BG Group, PLC v. Republic of Argentina
Headline: Arbitrators get primary authority to apply a treaty’s local-court waiting rule, and U.S. courts must defer to arbitrators’ interpretations, affecting foreign investors and host states in similar investor-state disputes.
Holding:
- Makes arbitrators, not courts, primarily decide treaty pre-arbitration timing rules.
- U.S. courts must review these arbitral rulings with deference, not fresh reexamination.

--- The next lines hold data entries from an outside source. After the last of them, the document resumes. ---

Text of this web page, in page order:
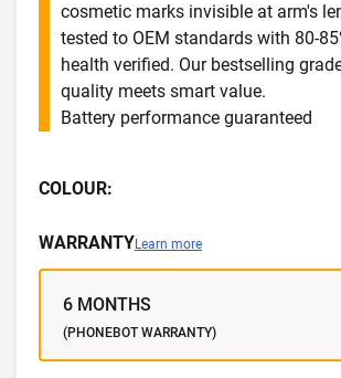
cosmetic marks invisible at arm's
tested to OEM standards with 80-
health verified. Our bestselling
quality meets smart value.
Battery performance guaranteed
COLOUR:
WARRANTYLearn more
6 MONTHS
(PHONEBOT WARRANTY)
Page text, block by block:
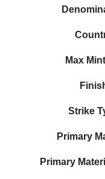
Max
Strike
Primary
Primary

- Leaves open whether 'condition of consent' wording changes court review
Summary
Background
BG Group, a British energy company, bought control of MetroGAS, an Argentine gas distributor created during privatization. Argentina changed tariffs from dollars to pesos during an economic crisis, turning profits into losses. BG Group invoked the U.K.-Argentina investment treaty’s Article 8 and sought arbitration in Washington, D.C. An arbitral panel excused BG Group’s failure to litigate first in Argentina, found a treaty violation of fair treatment, and awarded about $185 million; the Court of Appeals then reversed.
Reasoning
The core question was who should decide compliance with Article 8’s local-court requirement: a U.S. court or arbitrators. The Court held the provision is a procedural, claims-processing rule and, absent clear language showing the parties intended otherwise, such rules are presumptively for arbitrators to interpret. Because the Treaty did not treat the rule as an explicit "condition of consent," the Court required judicial deference to the arbitrators and reversed the appeals court.
Real world impact
This decision affects foreign investors and governments that rely on bilateral investment treaties. U.S. courts must generally defer to arbitrators when they interpret or excuse compliance with similar treaty pre-arbitration procedures, unless the treaty clearly shows parties intended otherwise. The ruling resolves the standard of review for such disputes in courts where the arbitration sits, but the Court left open whether treaties that explicitly call a rule a "condition of consent" should be treated differently.
Dissents or concurrances
Justice Sotomayor concurred in part, warning that a treaty’s explicit "consent" label might matter. Chief Justice Roberts, joined by Justice Kennedy, dissented, arguing the local litigation rule is a condition on consent and that courts should decide compliance and remand.